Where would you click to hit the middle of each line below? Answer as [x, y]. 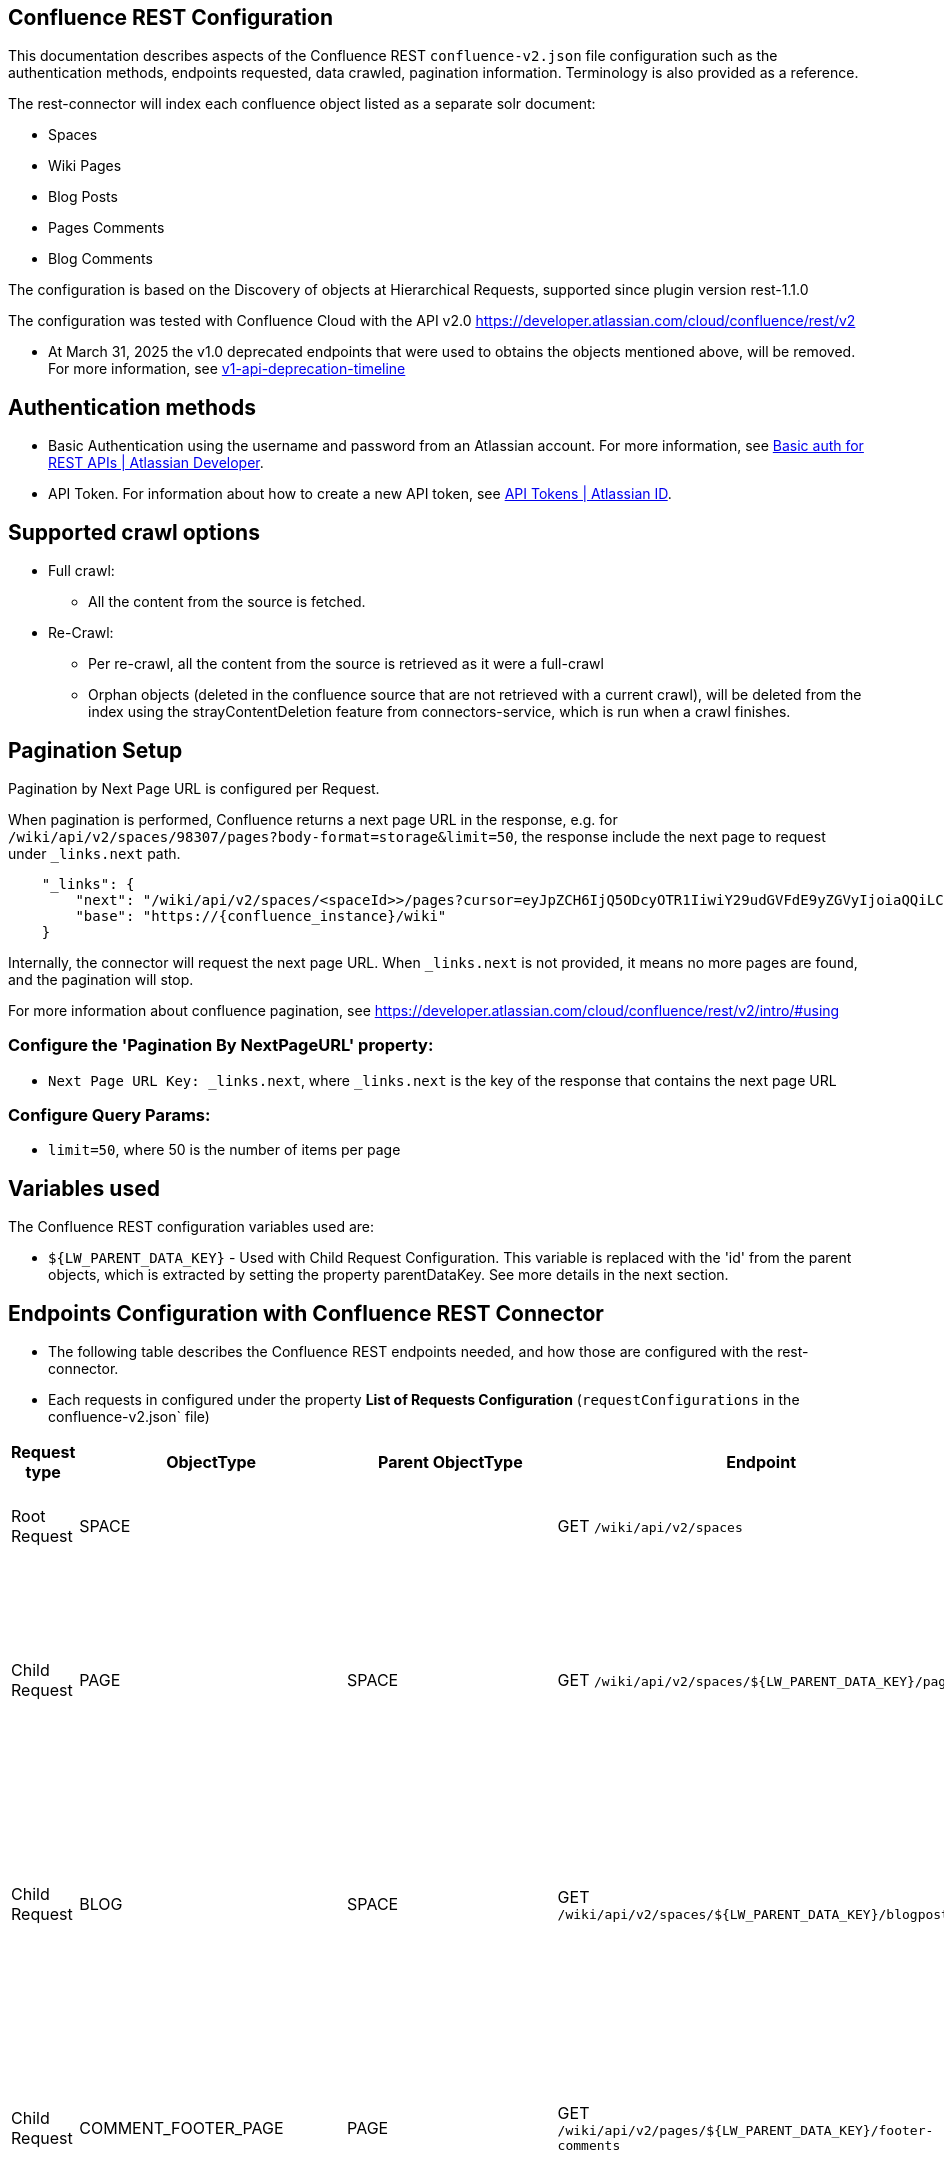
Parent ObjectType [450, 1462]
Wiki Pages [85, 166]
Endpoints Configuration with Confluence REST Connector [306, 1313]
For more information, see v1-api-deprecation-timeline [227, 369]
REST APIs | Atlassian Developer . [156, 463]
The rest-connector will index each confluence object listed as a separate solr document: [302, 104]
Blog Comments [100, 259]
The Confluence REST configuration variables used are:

## What is required
Once the pictures are removed, copy the listing exactly.

## Expected answer
Where would you click to hit the middle of each line below? Answer as [x, y]. 
Parent ObjectType [450, 1462]
Wiki Pages [85, 166]
Endpoints Configuration with Confluence REST Connector [306, 1313]
For more information, see v1-api-deprecation-timeline [227, 369]
REST APIs | Atlassian Developer . [156, 463]
The rest-connector will index each confluence object listed as a separate solr document: [302, 104]
Blog Comments [100, 259]
The Confluence REST configuration variables used are:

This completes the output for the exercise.